Traduções de
NICOLAU SAIÃO

Rapsódia LATINA em tom maior

4. Juan Pedro Moro (Alcalá de Henares, 1966):
Londres

Visitei Londres pela primeira vez numa manhã de Primavera.

Numa das margens do rio, um pouco ao estilo vitoriano

rapazolas snifavam tranquilamente

tornavam real e popular o mistério que William

Blake espalhou pelas coisas do inferno e do céu.

Velho carola

O que eu lhe li nas entrelinhas

o que eu inventei à sua custa com a proverbial

lucidez mediterrânica

Mas passemos adiante. Salvo erro

e creio que isto é exacto

daquela maneira desasada é que habitualmente circulavam

os que numa serena e fresca noite resolveram limpar o sebo

mesmo sob o nariz dos transeuntes

à jovem Elisabeth Douglas com sete naifadas no baço

(a sua mãe, o seu pai choroso

o ar compungido da locutora boazona

o cheiro provável a cera fria dos demais figurantes)

Os cisnes em Datchet Court

solenes como dois turistas numa pensão da linha.

Londres, Londres dali vejo partir os velhos aventureiros

G.A.Henty com a sua gravata verde os olhos piscos

Poetas envinagrados conjurando-se a uma esquina

lançando a âncora num pub despertando lembranças

Sucheu Bali as savanas do monte Kenya

lá passam de autocarro até Hampstead

não naturalmente pelos livros mas sobretudo

pelos leitores “recordo-me que uma vez

tentei trabalhar numa casa depois de uma outra quadrilha

lá ter estado” O meu vizinho que sabe

que tudo é citação faz-me sorrir

conta-me coisas adormece-me.

 

Muitas coisas ficam desconstruídas, do grave

ao divertido

ao fim duma meditação intempestiva

Os domingos de sol

As prímulas na pradaria de Runnymede

O choro de Defoe ou de Donne sobre os rochedos de Chaltenham

O amplexo de um preto velho numa lojeca de Carnaby Street.

Mas a inocência

é já matéria sem relevo

é uma pérola uma pedra fibra descarnada e melancólica.

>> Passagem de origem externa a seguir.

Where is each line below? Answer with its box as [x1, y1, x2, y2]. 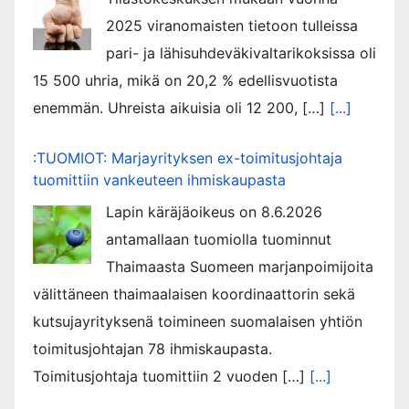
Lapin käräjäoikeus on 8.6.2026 [106, 203, 322, 222]
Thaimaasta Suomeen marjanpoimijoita [106, 257, 373, 277]
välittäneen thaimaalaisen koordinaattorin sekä [33, 285, 355, 304]
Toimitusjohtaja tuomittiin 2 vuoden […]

Londres exactamente e tudo o mais é divagação

há 300 anos eu aqui seria um inimigo.

Os salpicos de lama feriam-me a concentração

mas não havia bruma ouvia-se

um piano mecânico nas redondezas

Deserta a cidade rapaziada pedante mariquices isabelinas

- o obelisco como um carvalho nas colinas de Cape Staines.

É difícil pensei eu lançar o olhar em volta

tanta coisa poderia eu sei lá acontecer

A rapariga junto ao poste de iluminação, pensativa

Cinco sonatinas para violoncelo e a sombra de Mateus Pipperbarem

uma voz que ondula de repente e pára.

Ferrovias contudo desdobravam-se ao longo dos continentes e foi então

que me ocorreu Mas que faço

eu aqui

No entanto uma doçura muito velha percorria-me de cima a baixo

a Inglaterra florida e violenta martelava-me na cabeça

Robinson surgia de súbito acenando, com um jornal na mão

Interrogativo um pouco alucinado.

 

A minha alegria ousará abrir caminho por aqueles labirintos.

A tepidez do Inverno num lugar mais aprazível.

Olho de novo o céu. A multidão comprime-se.

Noutras condições, pergunto: ainda estarei no recanto que sonhara?